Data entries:
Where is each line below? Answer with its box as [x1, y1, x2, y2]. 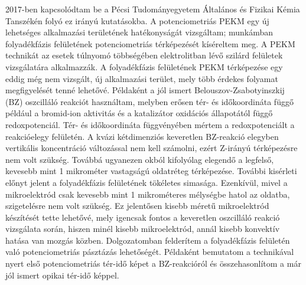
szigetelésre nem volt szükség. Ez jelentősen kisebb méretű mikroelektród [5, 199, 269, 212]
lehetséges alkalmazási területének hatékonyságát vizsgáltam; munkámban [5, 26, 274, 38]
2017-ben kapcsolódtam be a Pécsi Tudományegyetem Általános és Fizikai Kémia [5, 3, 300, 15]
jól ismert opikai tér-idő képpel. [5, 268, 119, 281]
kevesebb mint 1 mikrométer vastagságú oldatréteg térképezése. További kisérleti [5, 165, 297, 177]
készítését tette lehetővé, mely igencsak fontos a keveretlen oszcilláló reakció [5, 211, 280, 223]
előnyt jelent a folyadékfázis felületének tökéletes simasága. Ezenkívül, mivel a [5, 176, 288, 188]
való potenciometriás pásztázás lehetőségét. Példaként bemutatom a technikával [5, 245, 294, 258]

---

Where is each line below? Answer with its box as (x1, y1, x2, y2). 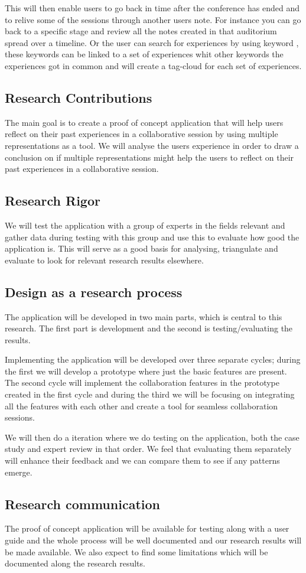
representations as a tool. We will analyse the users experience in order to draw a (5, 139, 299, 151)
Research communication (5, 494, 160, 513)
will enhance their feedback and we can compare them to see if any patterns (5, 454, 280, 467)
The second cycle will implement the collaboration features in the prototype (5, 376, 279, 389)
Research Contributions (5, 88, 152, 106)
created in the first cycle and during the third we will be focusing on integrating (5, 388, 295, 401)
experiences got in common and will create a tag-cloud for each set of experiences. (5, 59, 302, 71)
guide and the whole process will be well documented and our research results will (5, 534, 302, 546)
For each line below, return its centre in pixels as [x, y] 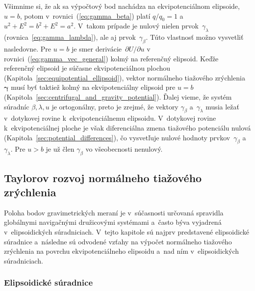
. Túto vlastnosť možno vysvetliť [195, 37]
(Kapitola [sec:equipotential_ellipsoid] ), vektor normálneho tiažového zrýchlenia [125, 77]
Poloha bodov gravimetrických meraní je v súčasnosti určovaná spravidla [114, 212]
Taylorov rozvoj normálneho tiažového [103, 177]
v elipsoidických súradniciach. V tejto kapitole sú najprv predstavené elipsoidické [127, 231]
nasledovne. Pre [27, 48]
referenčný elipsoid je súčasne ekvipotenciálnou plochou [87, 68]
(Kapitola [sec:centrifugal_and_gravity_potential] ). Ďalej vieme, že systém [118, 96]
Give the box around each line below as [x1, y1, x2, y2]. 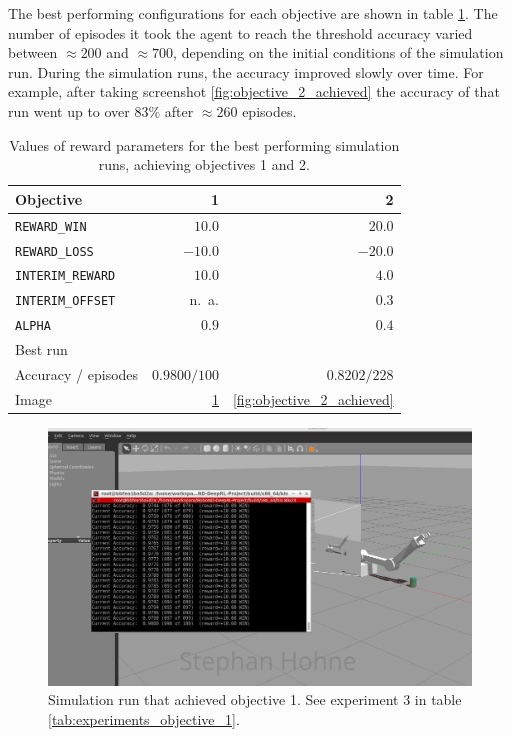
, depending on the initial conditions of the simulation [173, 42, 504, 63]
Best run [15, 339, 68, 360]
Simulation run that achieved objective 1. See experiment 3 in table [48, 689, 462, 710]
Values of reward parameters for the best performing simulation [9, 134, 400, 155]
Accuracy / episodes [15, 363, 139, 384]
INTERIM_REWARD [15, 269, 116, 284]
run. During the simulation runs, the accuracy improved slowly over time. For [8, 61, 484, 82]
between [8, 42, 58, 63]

Directions for this task: Read each line of the data and count the ones that include "cycle", answering with the number alone.

Result: 2